Web UI AUTOMATIC1111は、開発者のAUTOMATIC氏によってものすごいスピードでアップデートが繰り返されており、また世界中の有志の方達が開発した拡張機能も多数リリースされています。
現在、Stable DiffusionのWeb UIの中では最も高機能でメジャーなプロジェクトとなっています。
AUTOMATIC1111の公式リポジトリは以下となります。
Web UI AUTOMATIC1111の実行環境とインストール手順
Stable DiffusionとWeb UIはプログラムがオープンソースとして無料公開されているため、そのプログラムを実行する環境を用意する必要があります。
また、Stable Diffusionを実行するマシンには、高性能なGPUを搭載する必要があります。
GPUが必要な理由
AI画像生成の技術、特にStable Diffusionなどの最新の技術は、大量の計算能力を必要とします。
その理由としては、これらのAIモデルが膨大なデータ量を扱い、高度な計算を行うためで、そのプロセスの速度と効率を改善するためには、高性能なグラフィックボード(GPU)が必要となります。
- 並列処理能力: GPUは元々3Dゲームでの複雑な画像処理を行うために開発されたもので、大量の並行処理が可能です。これは、AI画像生成のようなタスクにおいても有用で、大量のデータ点(ピクセル)に対して同時に演算を行うことが可能です。
- 高速なメモリアクセス: GPUは高速な専用メモリ(GDDR6など)を搭載しており、大量のデータを素早く処理することができます。これは、画像の各ピクセルに対して複雑な計算を行うAI画像生成において非常に重要な機能です。
- ディープラーニングライブラリの対応: NVIDIAのCUDAなどのライブラリはGPUに特化しており、TensorFlowやPyTorchなどの主要なディープラーニングライブラリもこれらをサポートしています。これにより、ディープラーニングの計算を効率的に、かつ高速に行うことができます。

Stable Diffusion Web UIを実行するのにおすすめの環境
Stable Diffusionを実行するのにおすすめの環境は、以下の3つがあります。
予算や用途に合わせて選択してください。
- ローカルPC(グラフィックボードを搭載したゲーミングPCなど)
- Google Colaboratory
- Paperspace
ローカルPC
ローカルPCは自宅にあるゲーミングPCなどのグラフィックボードを搭載したPCにStable Diffusionをインストールして使用するケースです。
Stable Diffusion快適に動作させるグラフィックボードは10万円程度~とかなり初期投資が必要になりますが、マシンを用意すればあとは電気代のみで好きな時に好きなだけ使用することが可能です。
初期投資を行える場合は最も理想的な環境となります。
ローカル環境でStable Diffusion及びAUTOMATIC1111 Web UIを使用する方法を、以下の記事で解説しています。

Google Colaboratory
Google Colaboratoryは、Googleが提供しているクラウドコンピューティングサービスです。
2023年5月現在、Google ColaboratoryでのStable Diffusionの使用は有料プラン契約者のみとなりました。

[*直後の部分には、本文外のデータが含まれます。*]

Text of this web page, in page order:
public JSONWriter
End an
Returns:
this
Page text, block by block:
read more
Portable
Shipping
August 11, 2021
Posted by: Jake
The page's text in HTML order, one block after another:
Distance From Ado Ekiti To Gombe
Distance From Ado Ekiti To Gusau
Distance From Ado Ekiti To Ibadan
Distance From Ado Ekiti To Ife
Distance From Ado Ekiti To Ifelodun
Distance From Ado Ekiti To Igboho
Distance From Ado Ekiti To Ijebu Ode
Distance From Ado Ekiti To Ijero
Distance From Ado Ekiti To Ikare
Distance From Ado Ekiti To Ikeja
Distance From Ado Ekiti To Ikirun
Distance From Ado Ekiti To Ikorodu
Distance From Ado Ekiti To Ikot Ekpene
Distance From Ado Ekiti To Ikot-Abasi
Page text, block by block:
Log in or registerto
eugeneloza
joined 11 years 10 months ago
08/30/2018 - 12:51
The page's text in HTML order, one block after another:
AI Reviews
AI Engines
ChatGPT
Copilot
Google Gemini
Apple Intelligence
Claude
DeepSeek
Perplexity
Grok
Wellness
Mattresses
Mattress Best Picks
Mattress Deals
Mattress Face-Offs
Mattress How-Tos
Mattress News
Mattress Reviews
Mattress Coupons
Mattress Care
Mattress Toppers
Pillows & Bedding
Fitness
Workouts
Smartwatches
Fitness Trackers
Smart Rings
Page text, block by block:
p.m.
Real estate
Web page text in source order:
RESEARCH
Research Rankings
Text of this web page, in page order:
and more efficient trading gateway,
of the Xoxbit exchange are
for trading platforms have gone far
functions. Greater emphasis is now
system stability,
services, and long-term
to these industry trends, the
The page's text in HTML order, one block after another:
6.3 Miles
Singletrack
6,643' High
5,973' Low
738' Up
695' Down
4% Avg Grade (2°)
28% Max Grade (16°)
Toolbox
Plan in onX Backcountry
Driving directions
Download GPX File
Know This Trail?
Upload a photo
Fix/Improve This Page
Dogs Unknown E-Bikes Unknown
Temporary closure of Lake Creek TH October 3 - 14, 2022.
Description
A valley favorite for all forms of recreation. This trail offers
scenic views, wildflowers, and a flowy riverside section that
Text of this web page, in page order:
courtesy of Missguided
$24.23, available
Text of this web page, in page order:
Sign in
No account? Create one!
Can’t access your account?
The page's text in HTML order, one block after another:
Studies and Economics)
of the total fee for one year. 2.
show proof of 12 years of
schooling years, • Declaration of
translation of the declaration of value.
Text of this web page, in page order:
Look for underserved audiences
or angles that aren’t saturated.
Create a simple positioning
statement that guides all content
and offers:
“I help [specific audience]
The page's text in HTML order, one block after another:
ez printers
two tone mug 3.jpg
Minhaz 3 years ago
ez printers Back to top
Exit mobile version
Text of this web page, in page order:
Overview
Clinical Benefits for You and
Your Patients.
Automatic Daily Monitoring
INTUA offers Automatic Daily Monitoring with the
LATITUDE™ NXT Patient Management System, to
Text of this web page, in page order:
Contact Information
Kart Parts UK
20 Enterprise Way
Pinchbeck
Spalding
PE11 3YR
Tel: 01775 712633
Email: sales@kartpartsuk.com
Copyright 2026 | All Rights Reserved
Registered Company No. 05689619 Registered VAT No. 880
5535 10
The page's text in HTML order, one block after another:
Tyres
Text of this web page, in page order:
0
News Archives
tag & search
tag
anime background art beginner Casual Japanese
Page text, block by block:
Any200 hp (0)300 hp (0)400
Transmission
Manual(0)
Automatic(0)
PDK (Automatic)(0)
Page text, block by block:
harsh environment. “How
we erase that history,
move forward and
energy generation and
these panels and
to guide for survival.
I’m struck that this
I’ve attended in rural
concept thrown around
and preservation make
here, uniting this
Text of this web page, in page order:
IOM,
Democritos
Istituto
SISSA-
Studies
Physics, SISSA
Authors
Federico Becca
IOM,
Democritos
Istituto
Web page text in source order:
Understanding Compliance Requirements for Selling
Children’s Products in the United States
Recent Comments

無料プランでStable Diffusionを利用すると、アカウント停止などの措置が取られる可能性がありますのでご注意ください。
無料プランでのStable Diffusionは利用不可。
Google Colaboratoryの有償プランであるPro以上では、クレジット課金制で高性能なGPUを搭載したマシンをブラウザから使用できます。
処理はクラウドで実行されますので、低スペックのPCでも外出先からでもインターネットさえ使えればいつもで画像生成ができるのは大きなメリットです。

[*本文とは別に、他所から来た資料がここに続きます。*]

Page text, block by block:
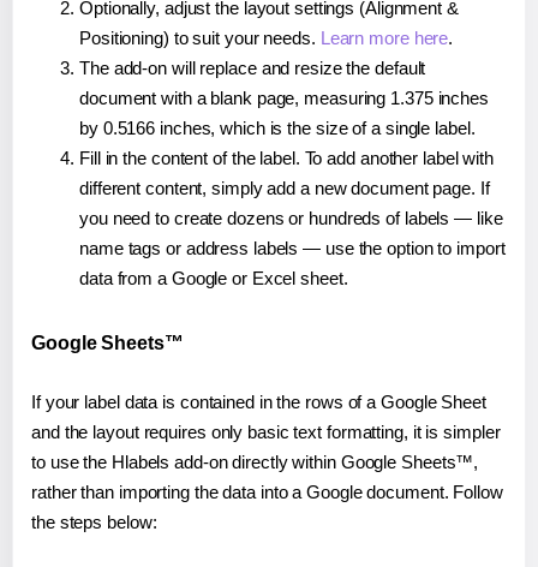
Optionally, adjust the layout settings (Alignment &
Positioning) to suit your needs. Learn more here.
The add-on will replace and resize the default
document with a blank page, measuring 1.375 inches
by 0.5166 inches, which is the size of a single label.
Fill in the content of the label. To add another label with
different content, simply add a new document page. If
you need to create dozens or hundreds of labels — like
name tags or address labels — use the option to import
data from a Google or Excel sheet.
Google Sheets™
If your label data is contained in the rows of a Google Sheet
and the layout requires only basic text formatting, it is simpler
to use the Hlabels add-on directly within Google Sheets™,
rather than importing the data into a Google document. Follow
the steps below:
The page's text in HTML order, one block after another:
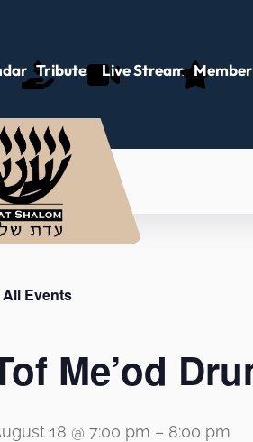
Tributes Live Stream
All Events
Me’od
18 @ 7:00 pm – 8:00 pm
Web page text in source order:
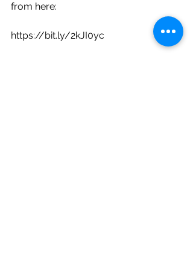
from here:
https://bit.ly/2kJI0yc
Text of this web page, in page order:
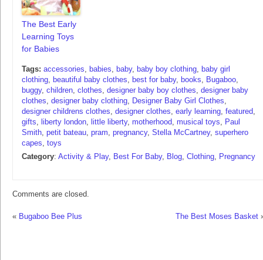
The Best Early
Learning Toys
for Babies
Tags: accessories babies baby, baby boy clothing
baby girl
clothing
beautiful baby clothes best for baby, books Bugaboo
buggy, children clothes designer baby boy clothes designer baby
clothes designer baby clothing Designer Baby Girl Clothes
designer childrens clothes designer clothes early learning featured
gifts
liberty london little liberty, motherhood musical toys
Paul
Smith petit bateau pram pregnancy, Stella McCartney, superhero
capes toys
Category: Activity & Play, Best For Baby, Blog Clothing Pregnancy
Comments are closed.
« Bugaboo Bee Plus The Best Moses Basket
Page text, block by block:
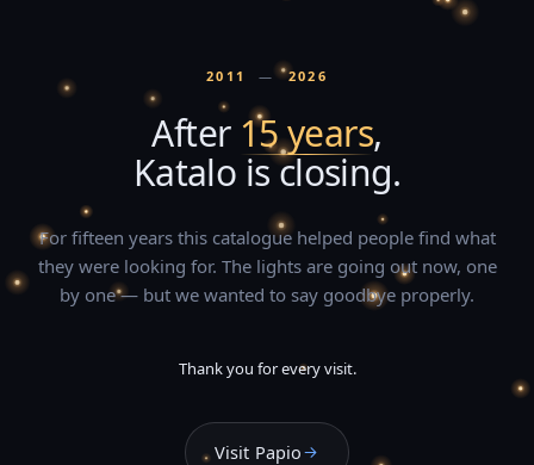
2011 —2026
After 15 years,
Katalo is closing.
For fifteen years this catalogue helped people find what
they were looking for. The lights are going out now, one
by one — but we wanted to say goodbye properly.
Thank you for every visit.
Visit Papio
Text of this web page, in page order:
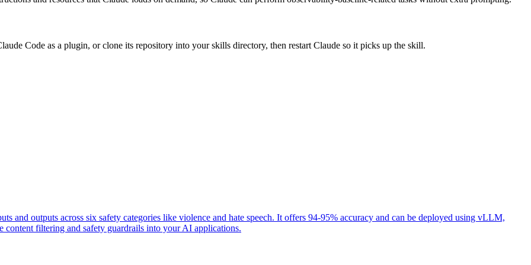
Code as a plugin, or clone its repository into your skills directory, then restart Claude so it picks up the skill.
and outputs across six safety categories like violence and hate speech. It offers 94-95% accuracy and can be deployed using vLLM,
filtering and safety guardrails into your AI applications.
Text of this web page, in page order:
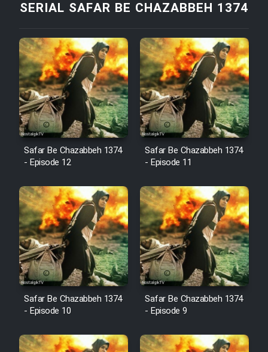
Film Tora Dust Daram
Film Zir Derakht Holu
Film Arabeh Marg
Film Avar
Film Behtarin Tabestan Man
Film Mard Aftabi
Film Salam be Entezar
Film Tejarat
Film Entehaye Ghodrat
SERIAL SAFAR BE CHAZABBEH 1374
Safar Be Chazabbeh 1374
- Episode 12
Safar Be Chazabbeh 1374
- Episode 11
Safar Be Chazabbeh 1374
- Episode 10
Safar Be Chazabbeh 1374
- Episode 9
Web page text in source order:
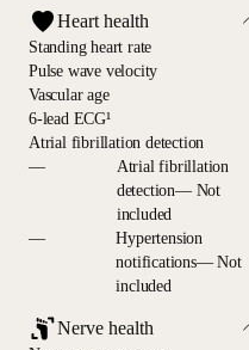
Heart health
Standing heart rate
Pulse wave velocity
Vascular age
6-lead ECG¹
Atrial fibrillation detection
—
Atrial fibrillation
detection— Not
included
—
Hypertension
notifications— Not
included
Nerve health
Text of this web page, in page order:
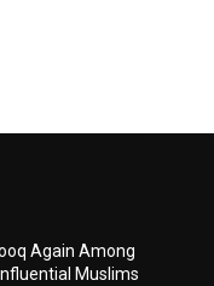
Again Among
Muslims

ただし有償プランでも、クレジットを使い切ってしまうと、それほどスペックの高くないフリーマシンしか使用できませんのでご注意ください。
Google Colaboratoryではストレージが用意されていないため、Web UIの設定や拡張機能が毎回リセットされてしまいます。
そのため、使用開始時に毎回自動でインストール、設定されるようJupyter Notebookにコードで実装しておく必要があります。(それなりに知識が必要です)
また、しばらく操作していないとセッションが切れてしまうため、常にブラウザを開いておく必要があります。
Google ColaboratoryでStable Diffusion及びAUTOMATIC1111 Web UIを使用する方法を、以下の記事で解説しています。

Paperspace
Paperspaceはアメリカのベンチャー企業が提供するクラウドコンピューティングサービスです。
Google Colaboratoryと同様に、ネット環境さえあればブラウザからいつでもどこでもStable Diffusionを利用することができます。
Google Colaboratoryとの最大の違いは、月額(月8ドル~)の定額制で高性能マシンが使い放題という点です。
ただし、Paperspaceにも一部制約があり、提供されているマシンの台数が決まっているため、マシンが空いていない場合には待ち時間が発生します。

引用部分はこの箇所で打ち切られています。